“Oppa.”
“Oh, Hyunji-ya. Kau baru pulang sekolah?”
Siswi berseragam SMA itu mengangguk mengiyakan pertanyaan Seungha. Gadis bernama Hyunji itu menatap Sean lalu kembali menatap Seungha. “Oppa, dia siapa?”
Seungha melirik Sean. Belum sempat ia menjawab pertanyaan Hyunji, Sean berlalu meninggalkan mereka berdua. Seperti yang sudah Seungha duga, Sean itu—dingin.
“Siapa?” Hyunji kembali bertanya karena Seungha masih diam saja.
“Ah, cucunya nenek Jae Hwa,” jawab Seungha masih terus menatap Sean yang sudah menjauh dari mereka, hingga kemudian punggung gadis itu menghilang setelah berbelok saat sampai sebuah persimpangan.
“Yang penari balet itu?”
Seungha mengalihkan pandangannya pada Hyunji sambil mengerutkan dahi. “Kau kenal?”

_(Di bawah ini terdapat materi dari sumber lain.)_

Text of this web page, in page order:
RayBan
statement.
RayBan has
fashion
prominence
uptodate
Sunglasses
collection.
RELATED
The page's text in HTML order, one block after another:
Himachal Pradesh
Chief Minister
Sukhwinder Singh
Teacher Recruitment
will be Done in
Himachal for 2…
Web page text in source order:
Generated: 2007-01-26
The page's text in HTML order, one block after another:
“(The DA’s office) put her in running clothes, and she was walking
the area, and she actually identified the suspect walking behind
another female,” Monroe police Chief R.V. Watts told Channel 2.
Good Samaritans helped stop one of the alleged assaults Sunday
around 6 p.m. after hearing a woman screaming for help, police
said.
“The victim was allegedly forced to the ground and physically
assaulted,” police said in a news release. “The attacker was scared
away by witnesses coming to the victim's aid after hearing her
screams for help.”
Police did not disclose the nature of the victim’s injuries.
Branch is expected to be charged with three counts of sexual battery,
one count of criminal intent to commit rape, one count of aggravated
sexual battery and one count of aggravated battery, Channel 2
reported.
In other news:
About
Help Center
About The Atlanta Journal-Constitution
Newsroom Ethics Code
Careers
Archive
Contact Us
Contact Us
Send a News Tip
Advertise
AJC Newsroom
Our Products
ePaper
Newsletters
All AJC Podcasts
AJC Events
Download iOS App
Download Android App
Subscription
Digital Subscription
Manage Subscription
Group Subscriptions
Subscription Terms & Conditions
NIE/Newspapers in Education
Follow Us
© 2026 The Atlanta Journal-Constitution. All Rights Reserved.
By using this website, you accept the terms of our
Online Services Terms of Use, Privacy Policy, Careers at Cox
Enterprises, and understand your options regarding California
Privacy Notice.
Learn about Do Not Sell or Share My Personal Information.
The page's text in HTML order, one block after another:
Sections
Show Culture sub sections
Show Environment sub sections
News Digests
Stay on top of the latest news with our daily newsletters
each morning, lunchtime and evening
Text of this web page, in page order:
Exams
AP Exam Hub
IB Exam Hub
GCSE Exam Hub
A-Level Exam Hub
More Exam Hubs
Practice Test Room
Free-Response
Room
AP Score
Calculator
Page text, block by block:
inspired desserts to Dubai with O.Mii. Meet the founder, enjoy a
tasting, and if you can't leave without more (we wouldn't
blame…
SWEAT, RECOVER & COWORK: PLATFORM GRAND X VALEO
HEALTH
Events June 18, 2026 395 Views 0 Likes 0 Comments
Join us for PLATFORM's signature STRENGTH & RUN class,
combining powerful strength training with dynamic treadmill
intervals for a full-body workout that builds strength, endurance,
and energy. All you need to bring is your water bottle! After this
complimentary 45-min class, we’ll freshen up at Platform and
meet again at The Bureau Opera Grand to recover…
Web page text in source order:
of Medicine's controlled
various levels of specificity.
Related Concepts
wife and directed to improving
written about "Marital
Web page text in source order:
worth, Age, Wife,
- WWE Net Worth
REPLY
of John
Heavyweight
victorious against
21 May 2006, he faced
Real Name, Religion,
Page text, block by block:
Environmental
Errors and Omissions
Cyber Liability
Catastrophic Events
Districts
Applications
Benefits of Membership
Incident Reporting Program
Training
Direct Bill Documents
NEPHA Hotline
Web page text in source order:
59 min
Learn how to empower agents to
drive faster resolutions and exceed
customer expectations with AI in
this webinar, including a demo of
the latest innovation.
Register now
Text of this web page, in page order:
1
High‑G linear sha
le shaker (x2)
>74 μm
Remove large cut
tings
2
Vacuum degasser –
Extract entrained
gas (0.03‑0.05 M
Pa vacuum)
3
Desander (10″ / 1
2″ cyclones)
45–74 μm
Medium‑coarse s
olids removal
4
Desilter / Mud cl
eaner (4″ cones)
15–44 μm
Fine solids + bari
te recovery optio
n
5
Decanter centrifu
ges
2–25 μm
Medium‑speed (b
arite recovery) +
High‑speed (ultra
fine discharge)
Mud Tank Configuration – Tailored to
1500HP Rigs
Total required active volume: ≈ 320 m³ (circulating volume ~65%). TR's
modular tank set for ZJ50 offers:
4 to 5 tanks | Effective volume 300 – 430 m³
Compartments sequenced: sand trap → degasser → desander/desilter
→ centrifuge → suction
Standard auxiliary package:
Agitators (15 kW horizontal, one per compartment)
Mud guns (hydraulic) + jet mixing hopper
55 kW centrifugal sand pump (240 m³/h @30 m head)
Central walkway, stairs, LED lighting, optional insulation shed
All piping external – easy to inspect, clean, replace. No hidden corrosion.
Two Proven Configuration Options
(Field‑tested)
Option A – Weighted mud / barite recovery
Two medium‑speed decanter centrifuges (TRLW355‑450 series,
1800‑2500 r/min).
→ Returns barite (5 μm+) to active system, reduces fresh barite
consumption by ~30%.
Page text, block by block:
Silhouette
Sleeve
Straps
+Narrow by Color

Hyunji menggeleng. "Tidak."
“Lalu dari mana kau tahu jika dia seorang penari balet?”
“Oh, nenek Jae Hwa sering bercerita soal cucunya yang penari balet, namanya Sean kan?”
Seungha mengangguk. Sekarang dia tahu jika Sean adalah penari balet, pantas saja Sean terlihat—anggun. Seungha sendiri tidak tahu apa semua penari balet terlihat seperti, tapi di matanya Sean terlihat anggun—pengecualian untuk sikapnya yang dingin.

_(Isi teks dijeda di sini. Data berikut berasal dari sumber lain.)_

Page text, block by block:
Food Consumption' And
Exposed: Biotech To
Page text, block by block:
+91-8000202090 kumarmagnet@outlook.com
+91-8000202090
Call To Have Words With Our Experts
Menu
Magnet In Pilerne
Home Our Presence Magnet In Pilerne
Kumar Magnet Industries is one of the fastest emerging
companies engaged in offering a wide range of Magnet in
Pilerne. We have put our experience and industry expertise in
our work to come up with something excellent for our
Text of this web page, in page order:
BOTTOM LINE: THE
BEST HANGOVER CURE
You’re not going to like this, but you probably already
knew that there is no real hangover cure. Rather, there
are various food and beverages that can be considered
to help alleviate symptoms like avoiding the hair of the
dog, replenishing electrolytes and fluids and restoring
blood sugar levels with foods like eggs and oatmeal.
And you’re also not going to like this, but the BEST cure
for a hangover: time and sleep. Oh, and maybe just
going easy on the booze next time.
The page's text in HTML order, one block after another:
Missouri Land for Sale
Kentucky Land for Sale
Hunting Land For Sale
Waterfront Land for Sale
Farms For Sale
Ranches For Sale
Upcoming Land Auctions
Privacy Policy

“Oppa, mau makan siang bersama?”
“Kau belum makan?”
Hyunji mengangguk. “Menu makan siang sekolah hari ini tidak enak, jadi aku melewatkannya. Mau makan ramyeon?”
“Astaga!”
“Ada apa?”
Mendengar Hyunji menyebut ramyeon, Seungha baru ingat jika nenek Jae Hwa minta dia untuk menemani Sean makan siang. Katanya gadis itu belum makan sejak pagi, dan pasti kelaparan sekarang.

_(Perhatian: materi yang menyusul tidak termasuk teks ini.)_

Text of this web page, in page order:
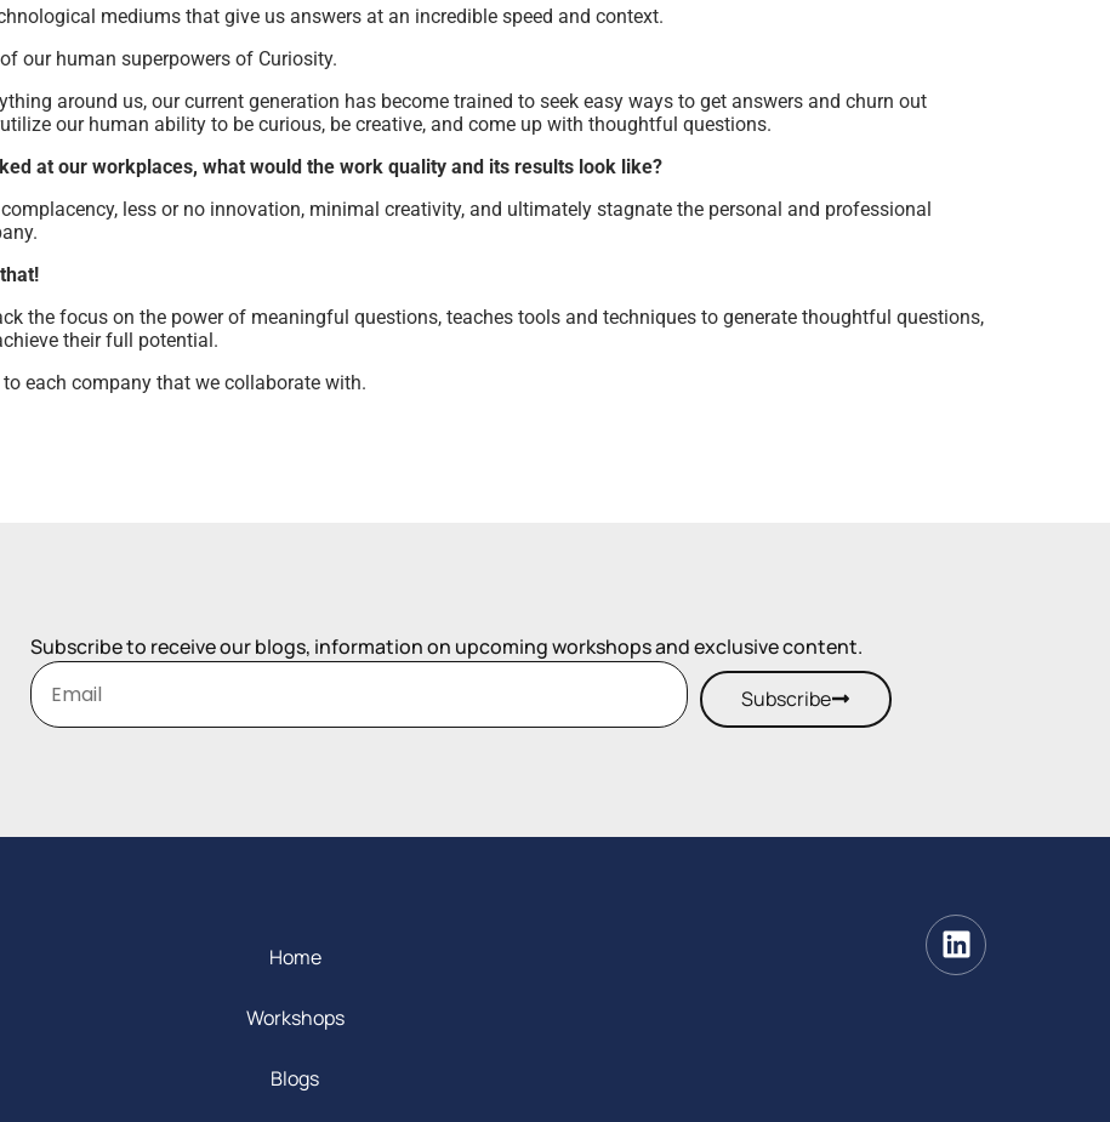
mediums that give us answers at an incredible speed and context.
our human superpowers of Curiosity.
around us, our current generation has become trained to seek easy ways to get answers and churn out
our human ability to be curious, be creative, and come up with thoughtful questions.
at our workplaces, what would the work quality and its results look like?
less or no innovation, minimal creativity, and ultimately stagnate the personal and professional
the focus on the power of meaningful questions, teaches tools and techniques to generate thoughtful questions,
their full potential.
each company that we collaborate with.
Subscribe to receive our blogs, information on upcoming workshops and exclusive content.
Subscribe
Home
Workshops
Blogs

“Hyunji-ya kita makan ramyeon-nya lain kali saja. Aku harus pergi ke rumah nenek Jae Hwa.”
Meninggalkan Hyunji yang terlihat bingung, Seungha segera melesat ke rumah nenek Jae Hwa. Bisa gawat jika ia lupa harus menemani Sean makan dan membiarkannya kelaparan, bisa-bisa gadis itu semakin tidak menyukainya.
***
Sean membuang botol bekas minuman bersoda dari Seungha tadi ke tempat sampah. Setelah meneguk minuman itu sampai habis, Sean merasa cuaca siang itu tak terasa terlalu panas lagi.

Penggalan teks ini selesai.